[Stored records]
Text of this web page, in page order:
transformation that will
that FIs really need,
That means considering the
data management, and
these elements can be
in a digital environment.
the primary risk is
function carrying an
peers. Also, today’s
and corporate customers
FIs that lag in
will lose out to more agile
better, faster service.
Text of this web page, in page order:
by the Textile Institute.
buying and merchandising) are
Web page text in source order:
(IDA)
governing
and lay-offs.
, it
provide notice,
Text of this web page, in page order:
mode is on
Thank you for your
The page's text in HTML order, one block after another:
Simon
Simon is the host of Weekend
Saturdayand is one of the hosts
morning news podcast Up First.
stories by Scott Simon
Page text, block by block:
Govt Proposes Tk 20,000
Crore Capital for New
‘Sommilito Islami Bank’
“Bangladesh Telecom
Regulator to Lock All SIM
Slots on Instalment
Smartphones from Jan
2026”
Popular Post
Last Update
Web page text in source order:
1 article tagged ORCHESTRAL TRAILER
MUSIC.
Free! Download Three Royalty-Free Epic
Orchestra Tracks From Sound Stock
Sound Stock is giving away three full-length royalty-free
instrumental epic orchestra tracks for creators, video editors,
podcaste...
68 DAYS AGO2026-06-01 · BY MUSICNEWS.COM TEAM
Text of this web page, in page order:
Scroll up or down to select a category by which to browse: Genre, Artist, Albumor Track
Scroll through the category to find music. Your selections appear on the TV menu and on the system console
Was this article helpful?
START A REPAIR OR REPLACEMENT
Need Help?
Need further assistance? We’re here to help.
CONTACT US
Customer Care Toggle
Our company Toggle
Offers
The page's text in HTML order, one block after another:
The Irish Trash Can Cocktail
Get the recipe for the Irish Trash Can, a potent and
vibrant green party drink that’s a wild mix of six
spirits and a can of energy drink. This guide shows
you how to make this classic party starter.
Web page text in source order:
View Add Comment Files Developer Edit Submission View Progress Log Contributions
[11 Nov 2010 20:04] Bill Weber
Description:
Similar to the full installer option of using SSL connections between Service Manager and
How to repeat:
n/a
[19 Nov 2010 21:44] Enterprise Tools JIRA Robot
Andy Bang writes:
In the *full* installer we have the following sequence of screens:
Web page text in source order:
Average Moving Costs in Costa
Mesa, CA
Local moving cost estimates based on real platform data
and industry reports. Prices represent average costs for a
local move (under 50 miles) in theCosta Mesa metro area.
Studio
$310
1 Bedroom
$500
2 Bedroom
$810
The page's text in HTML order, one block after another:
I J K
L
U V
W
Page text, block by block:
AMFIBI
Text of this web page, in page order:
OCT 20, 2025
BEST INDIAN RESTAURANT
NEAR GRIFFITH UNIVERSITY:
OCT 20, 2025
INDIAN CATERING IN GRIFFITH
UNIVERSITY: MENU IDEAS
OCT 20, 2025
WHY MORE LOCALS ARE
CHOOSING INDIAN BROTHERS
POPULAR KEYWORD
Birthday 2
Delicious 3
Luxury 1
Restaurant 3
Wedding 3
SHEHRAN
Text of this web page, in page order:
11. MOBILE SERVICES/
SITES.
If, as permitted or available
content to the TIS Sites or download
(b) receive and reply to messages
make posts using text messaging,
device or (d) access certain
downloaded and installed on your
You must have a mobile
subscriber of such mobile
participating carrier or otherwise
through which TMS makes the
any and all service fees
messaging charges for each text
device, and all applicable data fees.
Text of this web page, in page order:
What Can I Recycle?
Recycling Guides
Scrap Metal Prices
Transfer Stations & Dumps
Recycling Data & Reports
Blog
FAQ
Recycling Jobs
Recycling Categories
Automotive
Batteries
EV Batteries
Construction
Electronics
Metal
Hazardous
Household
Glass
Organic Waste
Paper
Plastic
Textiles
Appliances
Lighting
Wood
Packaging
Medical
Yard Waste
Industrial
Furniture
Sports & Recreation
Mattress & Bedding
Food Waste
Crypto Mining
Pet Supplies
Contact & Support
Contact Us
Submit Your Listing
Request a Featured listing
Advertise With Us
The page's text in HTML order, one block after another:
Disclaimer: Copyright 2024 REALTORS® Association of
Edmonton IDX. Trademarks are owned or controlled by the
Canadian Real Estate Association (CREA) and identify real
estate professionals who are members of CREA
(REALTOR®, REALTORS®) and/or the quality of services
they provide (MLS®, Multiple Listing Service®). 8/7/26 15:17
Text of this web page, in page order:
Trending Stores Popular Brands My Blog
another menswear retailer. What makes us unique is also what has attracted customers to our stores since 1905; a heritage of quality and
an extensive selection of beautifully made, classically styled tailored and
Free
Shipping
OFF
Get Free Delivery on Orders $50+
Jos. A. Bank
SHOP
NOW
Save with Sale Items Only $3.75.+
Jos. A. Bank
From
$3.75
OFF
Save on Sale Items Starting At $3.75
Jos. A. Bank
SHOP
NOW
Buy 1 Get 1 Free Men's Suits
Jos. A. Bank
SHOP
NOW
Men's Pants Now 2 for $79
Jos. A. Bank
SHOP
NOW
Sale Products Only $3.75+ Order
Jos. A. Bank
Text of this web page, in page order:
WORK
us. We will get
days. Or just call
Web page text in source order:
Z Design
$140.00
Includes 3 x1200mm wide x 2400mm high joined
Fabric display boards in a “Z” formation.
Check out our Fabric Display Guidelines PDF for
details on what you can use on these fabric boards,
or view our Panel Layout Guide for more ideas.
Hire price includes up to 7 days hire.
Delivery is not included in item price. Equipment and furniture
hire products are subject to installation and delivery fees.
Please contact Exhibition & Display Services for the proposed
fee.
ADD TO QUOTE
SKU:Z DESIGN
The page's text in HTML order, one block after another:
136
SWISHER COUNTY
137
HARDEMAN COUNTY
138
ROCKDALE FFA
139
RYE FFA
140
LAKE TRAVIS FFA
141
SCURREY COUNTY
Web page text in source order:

§ PROBLEM TO SOLVE
All of the records go in your answer, copied exactly.

§ SOLUTION BELOW
Text of this web page, in page order:
transformation that will
that FIs really need,
That means considering the
data management, and
these elements can be
in a digital environment.
the primary risk is
function carrying an
peers. Also, today’s
and corporate customers
FIs that lag in
will lose out to more agile
better, faster service.
Text of this web page, in page order:
by the Textile Institute.
buying and merchandising) are
Web page text in source order:
(IDA)
governing
and lay-offs.
, it
provide notice,
Text of this web page, in page order:
mode is on
Thank you for your
The page's text in HTML order, one block after another:
Simon
Simon is the host of Weekend
Saturdayand is one of the hosts
morning news podcast Up First.
stories by Scott Simon
Page text, block by block:
Govt Proposes Tk 20,000
Crore Capital for New
‘Sommilito Islami Bank’
“Bangladesh Telecom
Regulator to Lock All SIM
Slots on Instalment
Smartphones from Jan
2026”
Popular Post
Last Update
Web page text in source order:
1 article tagged ORCHESTRAL TRAILER
MUSIC.
Free! Download Three Royalty-Free Epic
Orchestra Tracks From Sound Stock
Sound Stock is giving away three full-length royalty-free
instrumental epic orchestra tracks for creators, video editors,
podcaste...
68 DAYS AGO2026-06-01 · BY MUSICNEWS.COM TEAM
Text of this web page, in page order:
Scroll up or down to select a category by which to browse: Genre, Artist, Albumor Track
Scroll through the category to find music. Your selections appear on the TV menu and on the system console
Was this article helpful?
START A REPAIR OR REPLACEMENT
Need Help?
Need further assistance? We’re here to help.
CONTACT US
Customer Care Toggle
Our company Toggle
Offers
The page's text in HTML order, one block after another:
The Irish Trash Can Cocktail
Get the recipe for the Irish Trash Can, a potent and
vibrant green party drink that’s a wild mix of six
spirits and a can of energy drink. This guide shows
you how to make this classic party starter.
Web page text in source order:
View Add Comment Files Developer Edit Submission View Progress Log Contributions
[11 Nov 2010 20:04] Bill Weber
Description:
Similar to the full installer option of using SSL connections between Service Manager and
How to repeat:
n/a
[19 Nov 2010 21:44] Enterprise Tools JIRA Robot
Andy Bang writes:
In the *full* installer we have the following sequence of screens:
Web page text in source order:
Average Moving Costs in Costa
Mesa, CA
Local moving cost estimates based on real platform data
and industry reports. Prices represent average costs for a
local move (under 50 miles) in theCosta Mesa metro area.
Studio
$310
1 Bedroom
$500
2 Bedroom
$810
The page's text in HTML order, one block after another:
I J K
L
U V
W
Page text, block by block:
AMFIBI
Text of this web page, in page order:
OCT 20, 2025
BEST INDIAN RESTAURANT
NEAR GRIFFITH UNIVERSITY:
OCT 20, 2025
INDIAN CATERING IN GRIFFITH
UNIVERSITY: MENU IDEAS
OCT 20, 2025
WHY MORE LOCALS ARE
CHOOSING INDIAN BROTHERS
POPULAR KEYWORD
Birthday 2
Delicious 3
Luxury 1
Restaurant 3
Wedding 3
SHEHRAN
Text of this web page, in page order:
11. MOBILE SERVICES/
SITES.
If, as permitted or available
content to the TIS Sites or download
(b) receive and reply to messages
make posts using text messaging,
device or (d) access certain
downloaded and installed on your
You must have a mobile
subscriber of such mobile
participating carrier or otherwise
through which TMS makes the
any and all service fees
messaging charges for each text
device, and all applicable data fees.
Text of this web page, in page order:
What Can I Recycle?
Recycling Guides
Scrap Metal Prices
Transfer Stations & Dumps
Recycling Data & Reports
Blog
FAQ
Recycling Jobs
Recycling Categories
Automotive
Batteries
EV Batteries
Construction
Electronics
Metal
Hazardous
Household
Glass
Organic Waste
Paper
Plastic
Textiles
Appliances
Lighting
Wood
Packaging
Medical
Yard Waste
Industrial
Furniture
Sports & Recreation
Mattress & Bedding
Food Waste
Crypto Mining
Pet Supplies
Contact & Support
Contact Us
Submit Your Listing
Request a Featured listing
Advertise With Us
The page's text in HTML order, one block after another:
Disclaimer: Copyright 2024 REALTORS® Association of
Edmonton IDX. Trademarks are owned or controlled by the
Canadian Real Estate Association (CREA) and identify real
estate professionals who are members of CREA
(REALTOR®, REALTORS®) and/or the quality of services
they provide (MLS®, Multiple Listing Service®). 8/7/26 15:17
Text of this web page, in page order:
Trending Stores Popular Brands My Blog
another menswear retailer. What makes us unique is also what has attracted customers to our stores since 1905; a heritage of quality and
an extensive selection of beautifully made, classically styled tailored and
Free
Shipping
OFF
Get Free Delivery on Orders $50+
Jos. A. Bank
SHOP
NOW
Save with Sale Items Only $3.75.+
Jos. A. Bank
From
$3.75
OFF
Save on Sale Items Starting At $3.75
Jos. A. Bank
SHOP
NOW
Buy 1 Get 1 Free Men's Suits
Jos. A. Bank
SHOP
NOW
Men's Pants Now 2 for $79
Jos. A. Bank
SHOP
NOW
Sale Products Only $3.75+ Order
Jos. A. Bank
Text of this web page, in page order:
WORK
us. We will get
days. Or just call
Web page text in source order:
Z Design
$140.00
Includes 3 x1200mm wide x 2400mm high joined
Fabric display boards in a “Z” formation.
Check out our Fabric Display Guidelines PDF for
details on what you can use on these fabric boards,
or view our Panel Layout Guide for more ideas.
Hire price includes up to 7 days hire.
Delivery is not included in item price. Equipment and furniture
hire products are subject to installation and delivery fees.
Please contact Exhibition & Display Services for the proposed
fee.
ADD TO QUOTE
SKU:Z DESIGN
The page's text in HTML order, one block after another:
136
SWISHER COUNTY
137
HARDEMAN COUNTY
138
ROCKDALE FFA
139
RYE FFA
140
LAKE TRAVIS FFA
141
SCURREY COUNTY
Web page text in source order:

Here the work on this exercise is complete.